▸ WHAT THE TASK REQUIRES:
Return exactly the final stretch of the records below, opening with the line that contains "reasonable estimate. (6, 310, 106, 327)" and closing with the last line.

━━━━━━━━━━━━━━━━━━━━━━━━━━━━━━

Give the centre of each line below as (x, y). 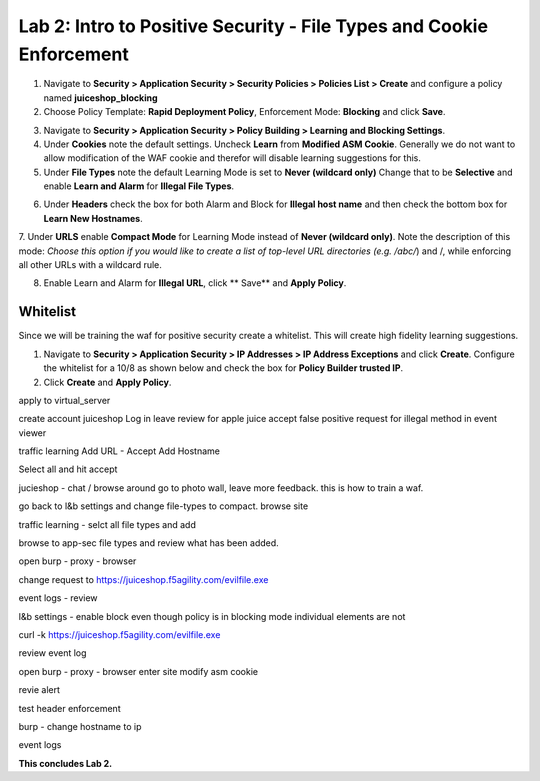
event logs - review (58, 598)
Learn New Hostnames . (93, 218)
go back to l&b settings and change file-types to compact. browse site (163, 506)
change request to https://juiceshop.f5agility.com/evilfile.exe (143, 579)
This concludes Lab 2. (65, 763)
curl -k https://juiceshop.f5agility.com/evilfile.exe (119, 634)
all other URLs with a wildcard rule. (90, 265)
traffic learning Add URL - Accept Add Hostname (119, 451)
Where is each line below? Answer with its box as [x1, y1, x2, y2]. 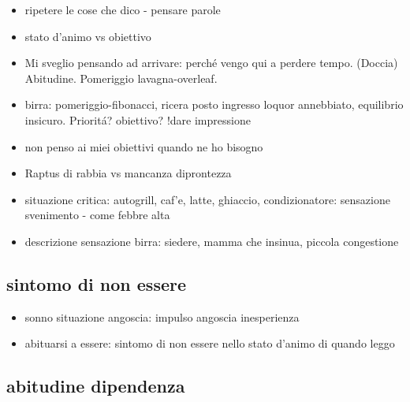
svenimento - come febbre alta [24, 207, 170, 223]
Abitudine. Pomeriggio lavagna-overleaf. [24, 69, 218, 86]
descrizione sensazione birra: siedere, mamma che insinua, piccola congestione [24, 233, 399, 249]
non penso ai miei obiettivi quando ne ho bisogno [24, 138, 263, 154]
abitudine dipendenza [6, 374, 185, 398]
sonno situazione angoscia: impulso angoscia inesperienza [24, 308, 300, 325]
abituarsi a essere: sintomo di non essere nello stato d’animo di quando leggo [24, 335, 395, 352]
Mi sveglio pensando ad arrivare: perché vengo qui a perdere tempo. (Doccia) [24, 54, 398, 71]
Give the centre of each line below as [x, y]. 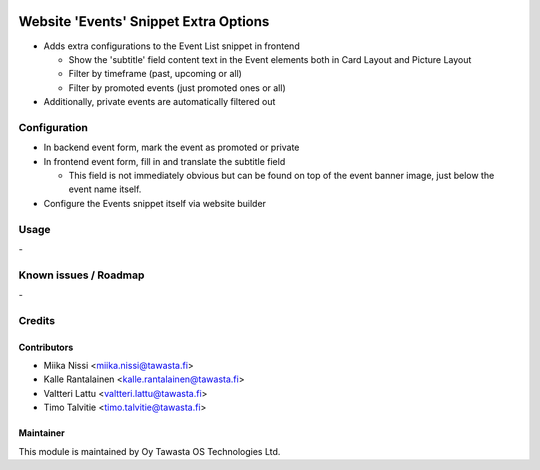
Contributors [46, 347]
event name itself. [105, 189]
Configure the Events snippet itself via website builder [155, 203]
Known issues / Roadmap [81, 275]
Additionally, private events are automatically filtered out [159, 102]
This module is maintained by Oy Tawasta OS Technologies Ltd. [149, 451]
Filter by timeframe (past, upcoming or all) [155, 74]
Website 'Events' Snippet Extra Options [144, 21]
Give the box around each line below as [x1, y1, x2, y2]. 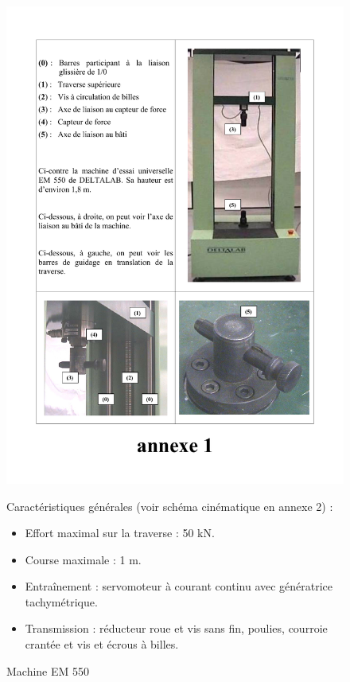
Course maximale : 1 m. [25, 551, 142, 567]
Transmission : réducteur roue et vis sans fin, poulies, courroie [25, 620, 328, 637]
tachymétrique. [25, 593, 98, 610]
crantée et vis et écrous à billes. [25, 636, 179, 653]
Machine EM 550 [6, 662, 90, 679]
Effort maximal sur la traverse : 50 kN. [25, 524, 215, 541]
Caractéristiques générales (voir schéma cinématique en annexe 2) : [6, 497, 333, 514]
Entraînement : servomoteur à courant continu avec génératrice [25, 578, 333, 594]
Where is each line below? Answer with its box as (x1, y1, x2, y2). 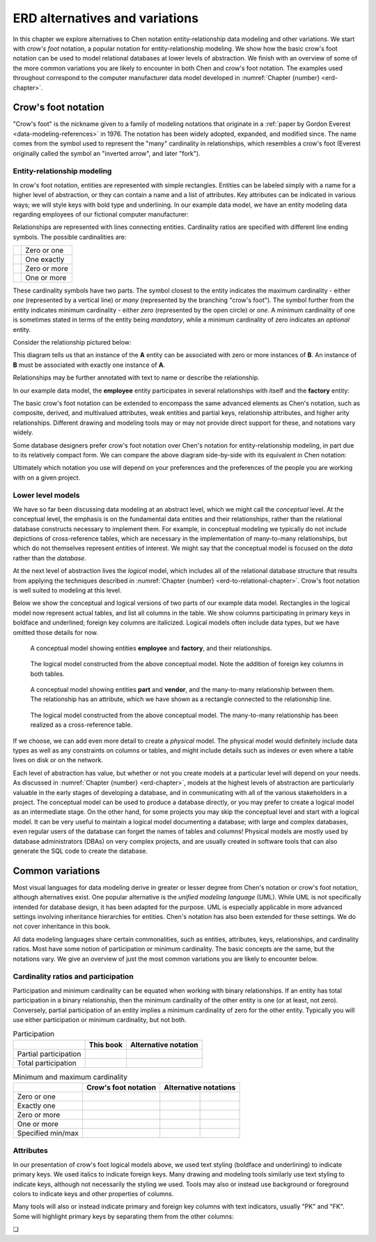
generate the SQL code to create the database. (13, 847, 148, 855)
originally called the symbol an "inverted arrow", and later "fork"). (13, 149, 201, 157)
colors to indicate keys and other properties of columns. (13, 1189, 174, 1197)
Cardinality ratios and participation (13, 972, 134, 982)
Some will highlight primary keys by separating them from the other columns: (13, 1212, 235, 1220)
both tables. (30, 669, 65, 678)
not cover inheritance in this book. (13, 922, 111, 931)
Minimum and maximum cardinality (13, 1072, 128, 1082)
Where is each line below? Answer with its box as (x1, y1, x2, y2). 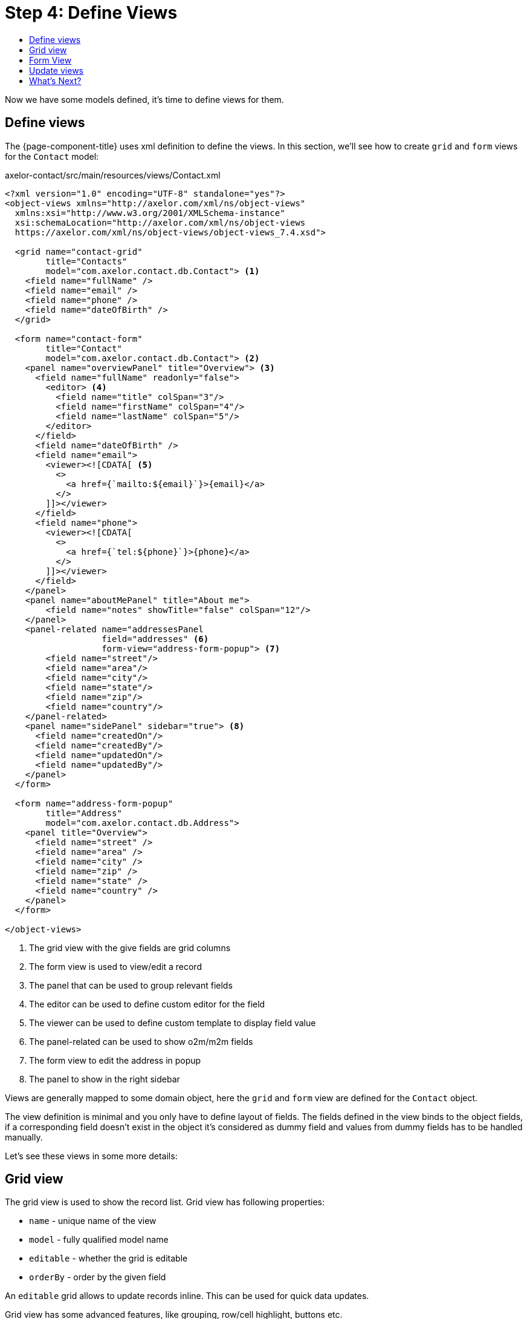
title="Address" (45, 808, 122, 818)
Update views (29, 65, 83, 76)
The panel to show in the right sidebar (29, 1073, 180, 1084)
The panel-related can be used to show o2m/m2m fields (29, 1036, 253, 1047)
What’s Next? (29, 75, 82, 86)
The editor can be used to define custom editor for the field (29, 998, 265, 1009)
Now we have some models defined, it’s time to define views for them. (5, 94, 284, 105)
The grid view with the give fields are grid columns (29, 942, 231, 953)
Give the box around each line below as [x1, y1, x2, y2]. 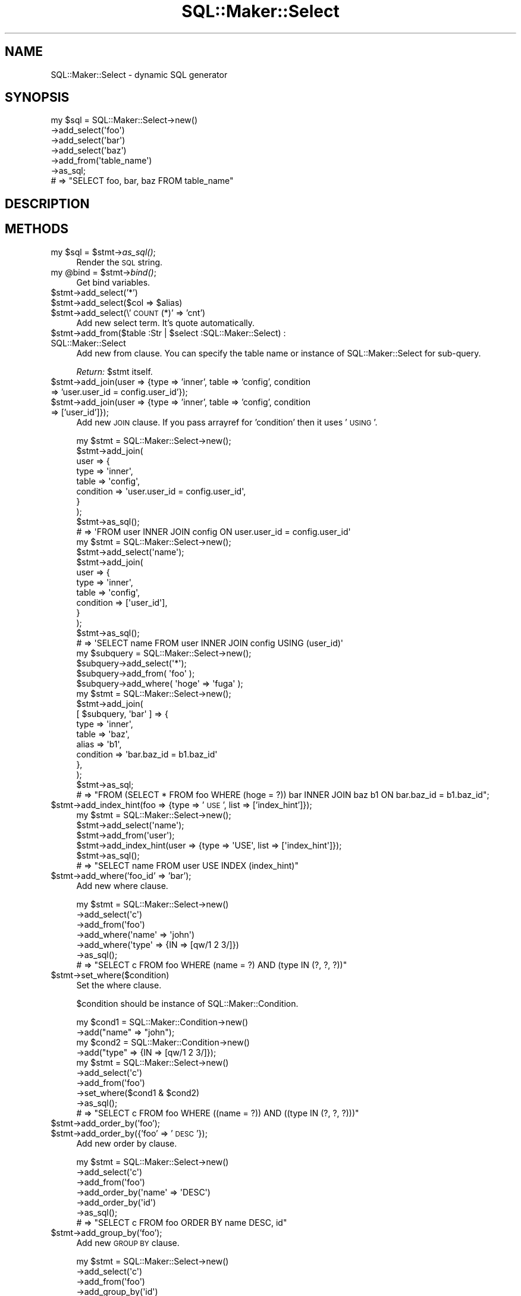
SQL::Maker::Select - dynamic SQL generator [51, 69, 228, 80]
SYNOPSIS [5, 90, 70, 105]
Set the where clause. [76, 979, 162, 990]
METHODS [5, 221, 69, 237]
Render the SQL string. [76, 256, 163, 267]
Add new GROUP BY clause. [76, 1237, 180, 1248]
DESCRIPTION [5, 196, 90, 211]
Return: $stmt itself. [76, 366, 153, 377]
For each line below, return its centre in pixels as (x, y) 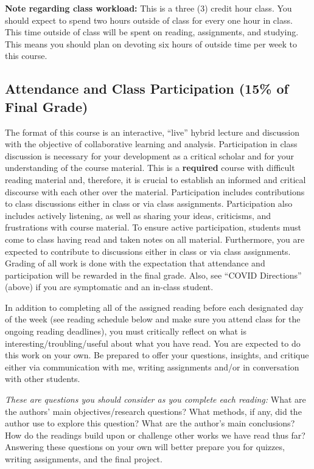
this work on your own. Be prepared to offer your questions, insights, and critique (157, 355)
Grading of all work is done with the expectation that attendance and (135, 263)
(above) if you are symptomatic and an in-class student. (109, 287)
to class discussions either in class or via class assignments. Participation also (149, 203)
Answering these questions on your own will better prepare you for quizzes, (145, 447)
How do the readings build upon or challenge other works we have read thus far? (155, 435)
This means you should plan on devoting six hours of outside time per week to (151, 43)
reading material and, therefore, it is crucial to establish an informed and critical (155, 179)
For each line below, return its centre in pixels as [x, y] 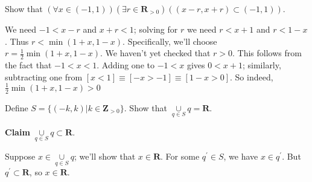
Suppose [20, 156]
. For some [180, 156]
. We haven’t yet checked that [155, 53]
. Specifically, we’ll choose [170, 41]
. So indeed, [252, 76]
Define [17, 107]
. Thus [17, 41]
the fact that [28, 65]
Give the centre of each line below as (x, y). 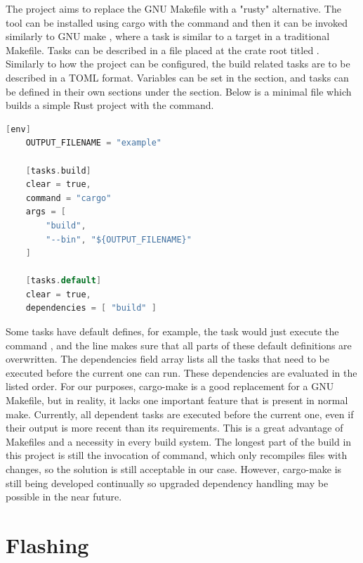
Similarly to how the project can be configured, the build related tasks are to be (178, 64)
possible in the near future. (64, 497)
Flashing (47, 544)
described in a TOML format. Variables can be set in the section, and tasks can (177, 77)
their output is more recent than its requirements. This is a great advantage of (174, 428)
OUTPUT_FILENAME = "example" (93, 143)
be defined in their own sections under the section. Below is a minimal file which (179, 91)
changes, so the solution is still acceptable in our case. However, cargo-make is (174, 469)
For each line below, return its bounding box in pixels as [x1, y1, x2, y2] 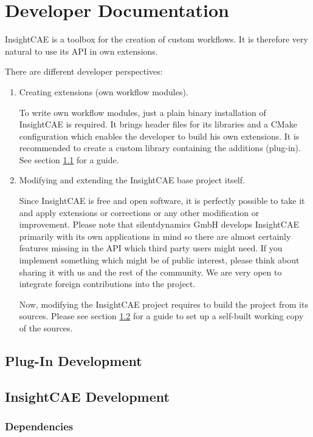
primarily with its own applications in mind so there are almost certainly [19, 229, 291, 242]
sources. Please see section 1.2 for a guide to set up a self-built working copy [19, 310, 304, 322]
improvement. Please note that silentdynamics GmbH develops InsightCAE [19, 218, 299, 231]
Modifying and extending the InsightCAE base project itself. [19, 174, 245, 186]
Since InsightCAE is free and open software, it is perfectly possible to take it [19, 194, 305, 207]
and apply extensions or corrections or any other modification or [19, 206, 260, 218]
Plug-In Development [5, 351, 142, 370]
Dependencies [5, 419, 74, 434]
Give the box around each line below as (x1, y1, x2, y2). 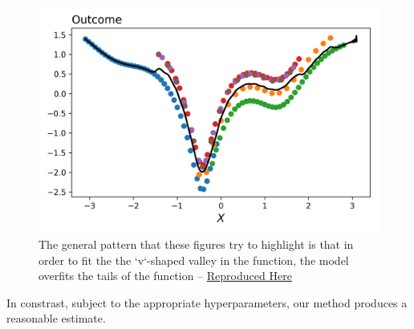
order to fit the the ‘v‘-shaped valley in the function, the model (39, 251, 349, 268)
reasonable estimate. (6, 310, 106, 327)
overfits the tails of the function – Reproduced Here (39, 267, 292, 284)
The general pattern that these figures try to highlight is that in (39, 235, 354, 252)
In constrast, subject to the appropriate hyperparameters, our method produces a (6, 294, 408, 311)

━━━━━━━━━━━━━━━━━━━━━━━━━━━━━━

▸ WRITTEN ANSWER:
reasonable estimate. (6, 310, 106, 327)
overfits the tails of the function – Reproduced Here (39, 267, 292, 284)
The general pattern that these figures try to highlight is that in (39, 235, 354, 252)
In constrast, subject to the appropriate hyperparameters, our method produces a (6, 294, 408, 311)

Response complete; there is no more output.